No primeiro ano após a ordenação – "assumi quatro comunidades" -, o padre futebolista tinha o tempo todo controlado. "Os jogos eram às 15horas e tinha Eucaristia às 17h 30m… era na queima para chegar a horas". A condição física já não é a mesma quando tinha vinte e poucos anos. "Começou a ser extremamente difícil conciliar futebol de onze e a vida sacerdotal" – admitiu.

Actualmente, o Pe. Marco Gil é o capitão da selecção portuguesa dos padres que jogam Futsal. É também um dos elementos da equipa da diocese de Braga que praticam este desporto. Este ano, os padres da diocese de Viana do Castelo saborearam a vitória pela quarta vez consecutiva. Como entendido do futebol e praticante da modalidade, o Pe. Marco Gil dá o seu parecer sobre a superioridade da diocese que venceu o «Clericus Cup nacional». "A média de idades da equipa de Braga é superior em relação à selecção de Viana do Castelo" e neste desporto "a idade e a condição física contam muito".

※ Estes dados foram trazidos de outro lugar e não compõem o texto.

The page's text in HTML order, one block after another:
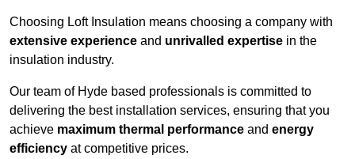
Choosing Loft Insulation means choosing a company with
extensive experience and unrivalled expertise in the
insulation industry.
Our team of Hyde based professionals is committed to
delivering the best installation services, ensuring that you
achieve maximum thermal performance and energy
efficiency at competitive prices.
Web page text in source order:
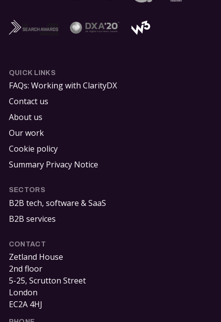
QUICK LINKS
FAQs: Working with ClarityDX
Contact us
About us
Our work
Cookie policy
Summary Privacy Notice
SECTORS
B2B tech, software & SaaS
B2B services
CONTACT
Zetland House
2nd floor
5-25, Scrutton Street
London
EC2A 4HJ
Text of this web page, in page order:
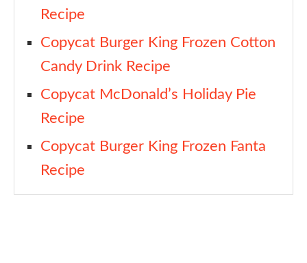
Recipe
Copycat Burger King Frozen Cotton
Candy Drink Recipe
Copycat McDonald’s Holiday Pie
Recipe
Copycat Burger King Frozen Fanta
Recipe
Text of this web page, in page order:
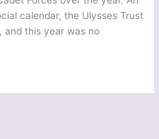
calendar, the Ulysses Trust
and this year was no
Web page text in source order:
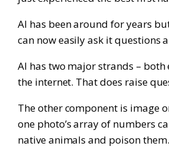
AI has been around for years
can now easily ask it questions
AI has two major strands –
the internet. That does raise
The other component is image
one photo’s array of numbers
native animals and poison them.
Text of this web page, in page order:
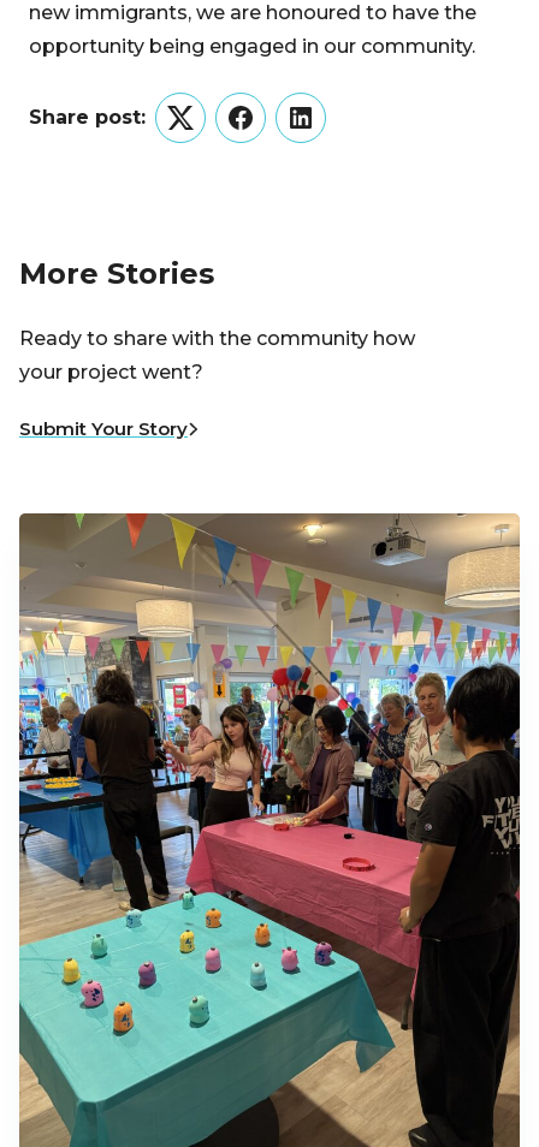
new immigrants, we are honoured to have the
opportunity being engaged in our community.
Share post:
TwitterFacebookLinkedIn
More Stories
Ready to share with the community how
your project went?
Submit Your Story
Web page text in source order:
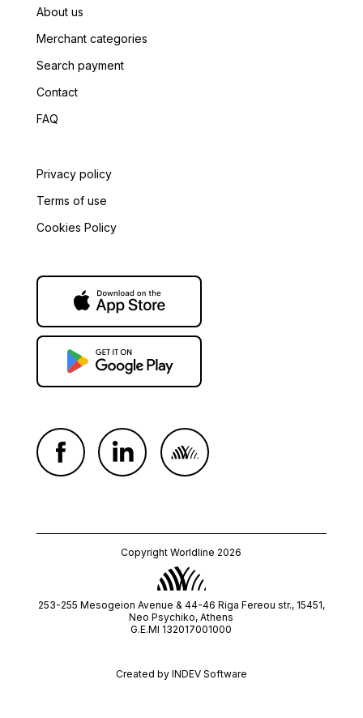
*
About us
Merchant categories
Search payment
Contact
FAQ
Privacy policy
Terms of use
Cookies Policy
Copyright Worldline 2026
253-255 Mesogeion Avenue & 44-46 Riga Fereou str., 15451,
Neo Psychiko, Athens
G.E.MI 132017001000
Created by INDEV Software
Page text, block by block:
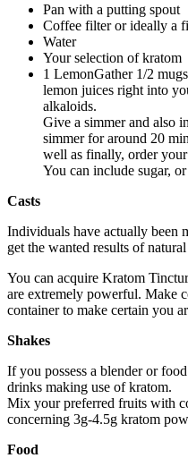
Pan with a putting spout
Coffee filter or ideally a
Water
Your selection of kratom
1 LemonGather 1/2
lemon juices right into
alkaloids.
Give a simmer and also
simmer for around 20
well as finally, order
You can include sugar,
Casts
Individuals have actually been
get the wanted results of
You can acquire Kratom
are extremely powerful. Make
container to make certain you
Shakes
If you possess a blender or
drinks making use of kratom.
Mix your preferred fruits with
concerning 3g-4.5g kratom
Food
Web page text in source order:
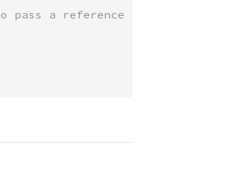
pass a reference
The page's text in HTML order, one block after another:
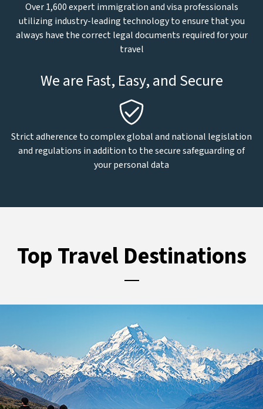
Over 1,600 expert immigration and visa professionals
utilizing industry-leading technology to ensure that you
always have the correct legal documents required for your
travel
We are Fast, Easy, and Secure
Strict adherence to complex global and national legislation
and regulations in addition to the secure safeguarding of
your personal data
Top Travel Destinations
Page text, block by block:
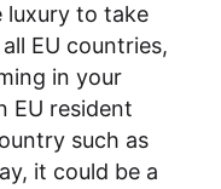
luxury to take
EU countries,
in your
EU resident
such as
it could be a
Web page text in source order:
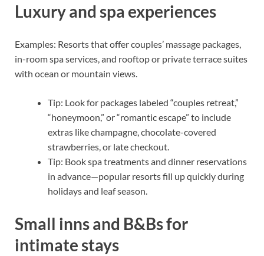
Luxury and spa experiences
Examples: Resorts that offer couples’ massage packages,
in-room spa services, and rooftop or private terrace suites
with ocean or mountain views.
Tip: Look for packages labeled “couples retreat,”
“honeymoon,” or “romantic escape” to include
extras like champagne, chocolate-covered
strawberries, or late checkout.
Tip: Book spa treatments and dinner reservations
in advance—popular resorts fill up quickly during
holidays and leaf season.
Small inns and B&Bs for
intimate stays

O bispo da diocese, D. Jorge Ortiga, e o Pe. Marco Gil são naturais de Famalicão. "Por acaso cheguei a jogar contra o sobrinho de D. Jorge que era guarda-redes no Brufe" – realça. E garante: "D. Jorge Ortiga nunca nos proibiu de jogar futebol, apenas nos alertava para o cuidado pastoral".  Como chegou à conclusão que não conseguia "tocar dois instrumentos em simultâneo", o sacerdote optou por aquele "pelo qual a minha paixão me seduziu".

Conhece os meandros do futebol e sublinha que "podemos ser bons, mas se não tivermos padrinhos…. (risos) não vamos a lado nenhum". Nunca teve empresário, contudo recebia conselhos de algumas pessoas. O pai deste sacerdote bracarense não era um grande amante do futebol. "Primeiro os estudos e depois o futebol" – recorda.

O mundo do futebol é complexo. "Trabalhas bem, mas se tens uma lesão… vai tudo por água abaixo". Por outro lado – lamenta o Pe. Marco Gil – "há clubes que prometem muito e depois não pagam salários".

No último torneio (Clericus Cup nacional) jogou lesionado, mas a lesão mais grave que teve "foi no menisco e ligamentos e até fui transportado de ambulância". Através de tratamentos recuperou, mas "nunca mais fiquei a 100%". "Dá para este futebol entre amigos" – avança.

Marco Gil é capitão e líder da selecção dos clérigos. Os colegas "escolheram-me e assumi" o estatuto. Reconhece que tem espírito de liderança, embora "trabalhar com sacerdotes não é fácil". E desabafa: "tenho pena de alguns bispos… (risos)". Alguns padres são "evoluídos tecnicamente", porém "falta-lhes apetência para o sentido de sacrifício e do treino".

No seu percurso futebolístico, o Pe. Marco Gil recorda um jogo que lhe correu na perfeição. No jogo da meia-final do campeonato nacional contra a diocese do Porto "estávamos a perder por um a zero e fomos ganhar por dois a um. Acho que joguei bem e marquei os dois golos". No futebol de onze, este sacerdote participou também em duas subidas de divisão pelo Meães (clube da regional de Braga).

Apreciador de bons jogos, o capitão da selecção dos padres é adepto do Benfica. "Sou sócio do Sporting de Braga e simpatizante do Benfica" e "vivo intensamente um jogo de futebol". Não tem nenhuma forma específica para festejar os golos, mas com a intensidade do jogo grita bem alto: gooooooolo.

Já treinou miúdos, mas "é muito complicado". Surgem observações com frequência: "aquele está a jogar há muito tempo" e "aquele não joga porquê?". Uma experiência enriquecedora, mas "difícil e cheia de atritos".

Actualmente, tem quatro paróquias na diocese de Braga e estuda Direito Canónico na Universidade Católica Portuguesa, em Lisboa. "Ando sempre a correr" – confessa. Devido aos estudos passa quatro dias na capital, mas tenho "o auxílio dos colegas do meu Arciprestado da Póvoa de Lanhoso".

Em pleno Ano Sacerdotal, o Pe. Marco Gil lamenta que a sociedade não aprecie as outras qualidades dos padres. "Têm dificuldade em reconhecer essas qualidades e ficam admiradas". Ficam estupefactas e questionam: "Os padres também jogam à bola?". E conclui: "o padre não é uma pessoa formatada".